Each order began with the Silent Tapping condition. Participants were instructed to tap at a comfortable and consistent rate using the pointer finger of their dominant hand until the experimenter instructed them to stop. Although no sound was played through the headphones, participants were instructed to keep the headphones on to minimize any sound occurring from any keyboard movement. The participant completed one trial of the Silent Tapping task before moving on to the next task.

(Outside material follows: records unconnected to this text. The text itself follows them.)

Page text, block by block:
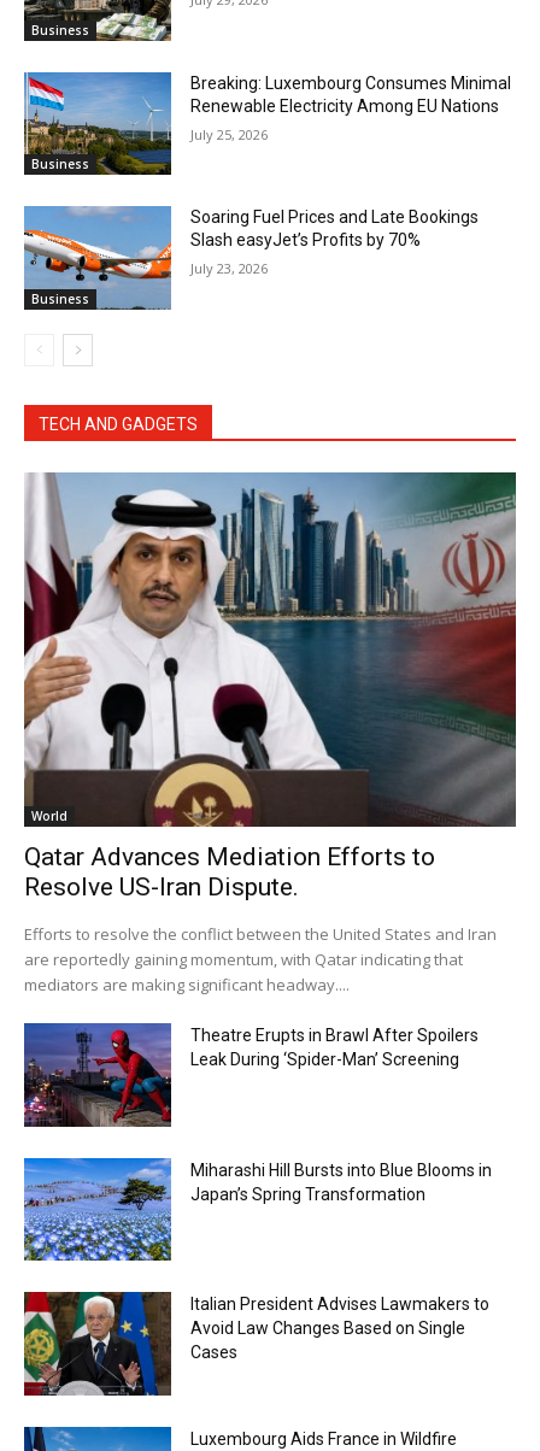
Business
Business
Breaking: Luxembourg Consumes Minimal
Renewable Electricity Among EU Nations
July 25, 2026
Business
Soaring Fuel Prices and Late Bookings
Slash easyJet’s Profits by 70%
July 23, 2026
TECH AND GADGETS
World
Qatar Advances Mediation Efforts to
Resolve US-Iran Dispute.
Efforts to resolve the conflict between the United States and Iran
are reportedly gaining momentum, with Qatar indicating that
mediators are making significant headway....
Theatre Erupts in Brawl After Spoilers
Leak During ‘Spider-Man’ Screening
Miharashi Hill Bursts into Blue Blooms in
Japan’s Spring Transformation
Italian President Advises Lawmakers to
Avoid Law Changes Based on Single
Cases
Luxembourg Aids France in Wildfire
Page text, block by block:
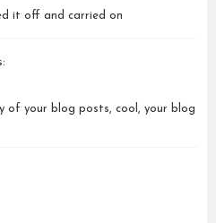
it off and carried on
of your blog posts, cool, your blog
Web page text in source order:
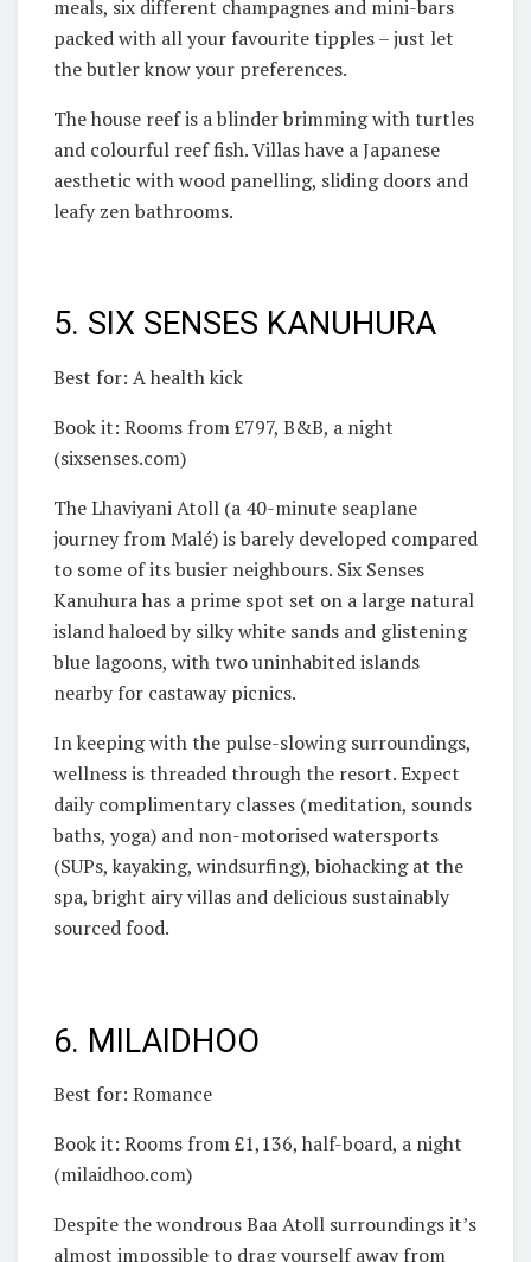
meals, six different champagnes and mini-bars
packed with all your favourite tipples – just let
the butler know your preferences.
The house reef is a blinder brimming with turtles
and colourful reef fish. Villas have a Japanese
aesthetic with wood panelling, sliding doors and
leafy zen bathrooms.
5. SIX SENSES KANUHURA
Best for: A health kick
Book it: Rooms from £797, B&B, a night
(sixsenses.com)
The Lhaviyani Atoll (a 40-minute seaplane
journey from Malé) is barely developed compared
to some of its busier neighbours. Six Senses
Kanuhura has a prime spot set on a large natural
island haloed by silky white sands and glistening
blue lagoons, with two uninhabited islands
nearby for castaway picnics.
In keeping with the pulse-slowing surroundings,
wellness is threaded through the resort. Expect
daily complimentary classes (meditation, sounds
baths, yoga) and non-motorised watersports
(SUPs, kayaking, windsurfing), biohacking at the
spa, bright airy villas and delicious sustainably
sourced food.
6. MILAIDHOO
Best for: Romance
Book it: Rooms from £1,136, half-board, a night
(milaidhoo.com)
Despite the wondrous Baa Atoll surroundings it’s
almost impossible to drag yourself away from

Using Order1 as an example, participants next began the Sung Melody trials by producing a warm-up melody, Happy Birthday. At the beginning of each Sung Melody trial, song lyrics were displayed on the screen to aid participants’ memory for the melody until the participant decided to progress to the production task at which point the lyrics were removed. The participant was then instructed to repeat the melody at a comfortable and consistent rate on the syllable “da” to reduce memory demands, provide a clear consonant sound to mark syllable onsets, and prevent the length of the phonemes from influencing their spontaneous singing rate, (e.g., Racette and Peretz, 2007). After completing one warm-up trial, the participant completed three consecutive trials for each of the two chosen melodies, which were presented in a randomized order.

The participant then repeated another trial of the Silent Tapping and was told to tap at a comfortable and consistent rate until instructed to stop by the experimenter.

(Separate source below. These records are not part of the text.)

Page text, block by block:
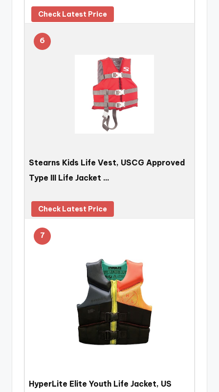
Check Latest Price
6
Stearns Kids Life Vest, USCG Approved
Type III Life Jacket …
Check Latest Price
7
HyperLite Elite Youth Life Jacket, US
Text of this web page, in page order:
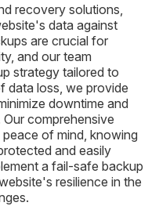
recovery solutions,
data against
are crucial for
and our team
strategy tailored to
data loss, we provide
downtime and
comprehensive
of mind, knowing
and easily
a fail-safe backup
resilience in the
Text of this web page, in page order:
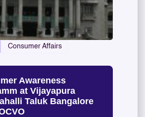
Consumer Affairs
Awareness
at Vijayapura
Taluk Bangalore
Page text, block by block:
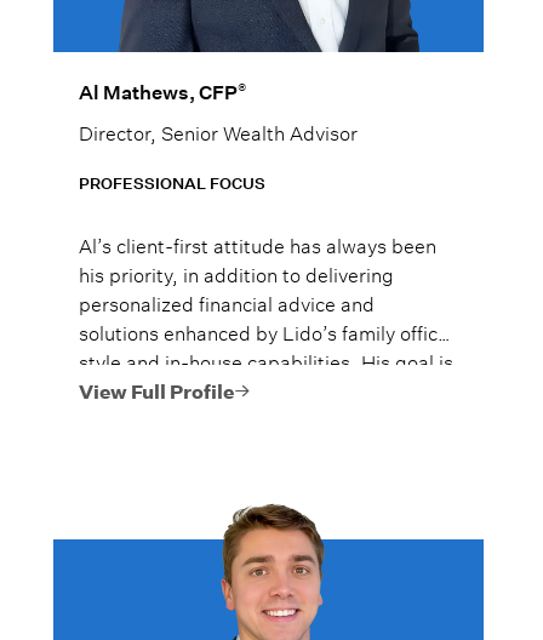
Al Mathews, CFP®
Director, Senior Wealth Advisor
PROFESSIONAL FOCUS
Al’s client-first attitude has always been
his priority, in addition to delivering
personalized financial advice and
solutions enhanced by Lido’s family office
style and in-house capabilities. His goal is
to always provide fiercely independent
View Full Profile
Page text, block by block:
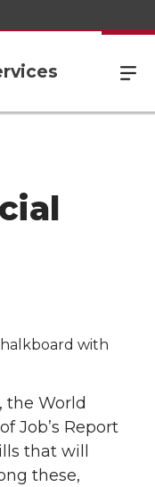
the World
Job’s Report
that will
these,
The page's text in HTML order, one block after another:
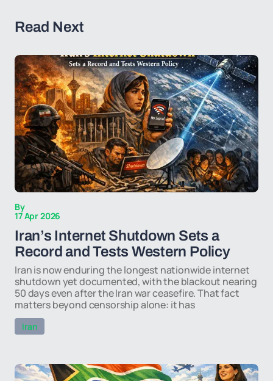
Read Next
By
17 Apr 2026
Iran’s Internet Shutdown Sets a
Record and Tests Western Policy
Iran is now enduring the longest nationwide internet
shutdown yet documented, with the blackout nearing
50 days even after the Iran war ceasefire. That fact
matters beyond censorship alone: it has
Iran
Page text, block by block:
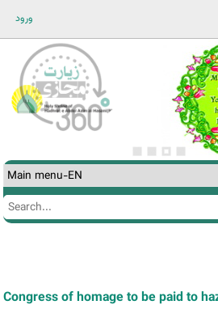
ورود
Search
Search
Congress of homage to be paid to
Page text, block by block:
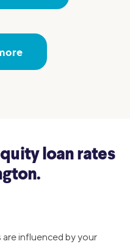
loan rates
influenced by your

Next, the participant completed a block of Speech trials. A single trial for speech was defined as 4 successive repetitions of a short well-known phrase. Four repetitions of each spoken phrase in the Speech trials approximately matched the duration of the Sung Melody trials. On each trial the participant viewed the text of the target phrase on the computer screen. They were instructed to read and memorize the phrase on the screen and then proceed to the recording screen when they were ready, at which time the phrase disappeared from the screen. They spoke the phrase from memory to avoid the effects of reading on spontaneous speaking rate and to encourage a more natural speaking rate. The participant was instructed to repeat the phrase at a consistent and comfortable rate from memory. If the participant needed more time to see or practice the stimulus, the phrase appeared again on the screen until the participant was ready to record. The block of Speech trials began with a warm-up trial that involved producing from memory I pledge allegiance to the flag of the United States of America four times, as shown in Figure 1. The warm-up trial, similar to the Happy Birthday Sung Melody warmup, helped to ensure that participants understood the instructions and performed the tasks correctly. There were three consecutive trials for each phrase in the Speech task using the target phrases described earlier.

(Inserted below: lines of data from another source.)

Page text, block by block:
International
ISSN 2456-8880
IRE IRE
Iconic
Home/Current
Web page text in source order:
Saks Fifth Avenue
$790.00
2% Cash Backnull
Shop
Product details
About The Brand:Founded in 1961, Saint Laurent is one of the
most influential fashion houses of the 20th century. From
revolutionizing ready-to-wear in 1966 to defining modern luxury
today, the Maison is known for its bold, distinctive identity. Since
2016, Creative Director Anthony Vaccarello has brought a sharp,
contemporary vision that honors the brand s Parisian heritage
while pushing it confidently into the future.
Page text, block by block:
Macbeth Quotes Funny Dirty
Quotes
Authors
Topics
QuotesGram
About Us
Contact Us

The participant then proceeded to the Tapped Melody task. This block of trials was configured identically to the Sung Melody trials, only using the alternate list of melodies (i.e., if Sung Melody trials used list A, then Tapped Melody trials would use list B). Participants produced the melodies by tapping a single key on the keyboard. Participants were instructed to produce the melody at a comfortable and consistent rate. Warm-up for this task involved tapping a practice melody until the participant tapped the rhythm correctly.

At the end of the experiment, the participant was instructed to sit at the windows computer outside of the sound booth where the questionnaire appeared on the screen. The participant then completed the background questionnaire. When the questionnaire was submitted, the researcher granted course credit to the participant and ended the experiment session. The entire experiment lasted 60 min.

Data analysis

Participants’ SPRs were assessed by marking sung tone onsets and syllable onsets and by calculating the mean of all inter-onset intervals (IOIs) for each trial (one melody repetition for music; four repetitions of one spoken phrase for speech). For speech production, the onset of each syllable was identified using Gentle (Version 0.10.01), a forced aligner program that uses media files and audio transcripts to mark the onset of each phoneme automatically and precisely. Analyses of vocal and fingered melodies omitted the IOI defined by the onset of the final syllable of a phrase and the onset of the first syllable of the next phrase in a trial because participants tended to pause in-between repetitions (cf. Pfordresher et al., 2021). The inclusion of these pauses would inaccurately inflate an individual’s SPR.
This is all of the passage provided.